Однако все быстро делается на бумаге, а если резать текстолит, клепать раму, проверять интегральные схемы... Но, как говорится, взялся за гуж, не говори, что не дюж. Начинаем собирать первый блок...
Демид горячо принялся за работу. Не успел и оглянуться, как промелькнула половина августа. Не мешало бы зайти в университет, давно не был.

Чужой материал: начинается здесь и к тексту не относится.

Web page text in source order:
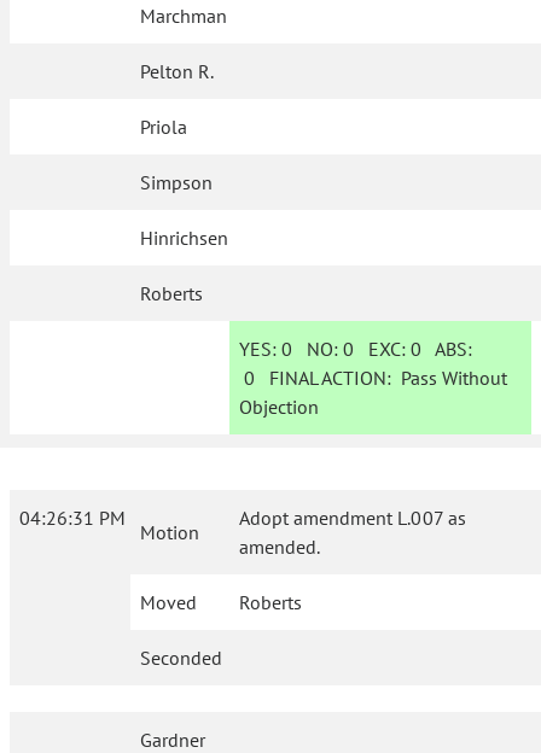
Marchman
Pelton R.
Priola
Simpson
Hinrichsen
Roberts
YES: 0 NO:0 EXC:0 ABS:
0 FINAL ACTION: Pass Without
Objection
04:26:31 PM
Motion
Adopt amendment L.007 as
amended.
Moved Roberts
Seconded
Gardner
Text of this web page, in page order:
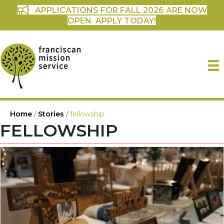
APPLICATIONS FOR FALL 2026 ARE NOW
OPEN. APPLY TODAY!
Home / Stories /fellowship
FELLOWSHIP
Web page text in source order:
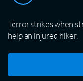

Он ехал на троллейбусе, с наслаждением любуясь предосенним Киевом — теплым и тихим. Подумал, что жить так, как живет он, невозможно: проторчал за работой две недели и не видел всей этой сказочной красоты. Позор! Завтра же поедет на Труханов остров или в Гидропарк, а то отпуск пройдет — не искупаешься ни разу! И с друзьями не повстречался, и Софью Павловну не повидал...
Правда, секцию самбо он все-таки посещал. Крячко им остался доволен. Что же выходит: весь смысл жизни в машине да самбо? Надо хоть позвонить Софье Павловне... Вышел из троллейбуса, рядом с остановкой — телефонная будка, набрал номер поликлиники.
— Слушаю. — Голос Софьи прозвучал для него как музыка.
—- Софья Павловна, это я — Демид.
— Где ты пропадаешь? Мы даже на завод звонили, сказали, что ты в отпуске...
— Кто это мы? — обеспокоенно спросил Демид.
— Мы с Александром Николаевичем. Слушай, приходи к нам в гости.
— Вы... вы счастливы? — пугаясь смелости своего вопроса, проговорил Демид.
— Да, о таком счастье я и мечтала. Беспокойное, тревожное, но счастье.
— А он?
— Об этом ты его и спроси при случае, — засмеялась женщина.
Демид, довольный, повесил трубку: есть, выходит, на свете счастье! От этой мысли поднялось настроение, глаза засверкали, словно он выпил бокал веселого, игристого вина, название которому еще не придумали люди.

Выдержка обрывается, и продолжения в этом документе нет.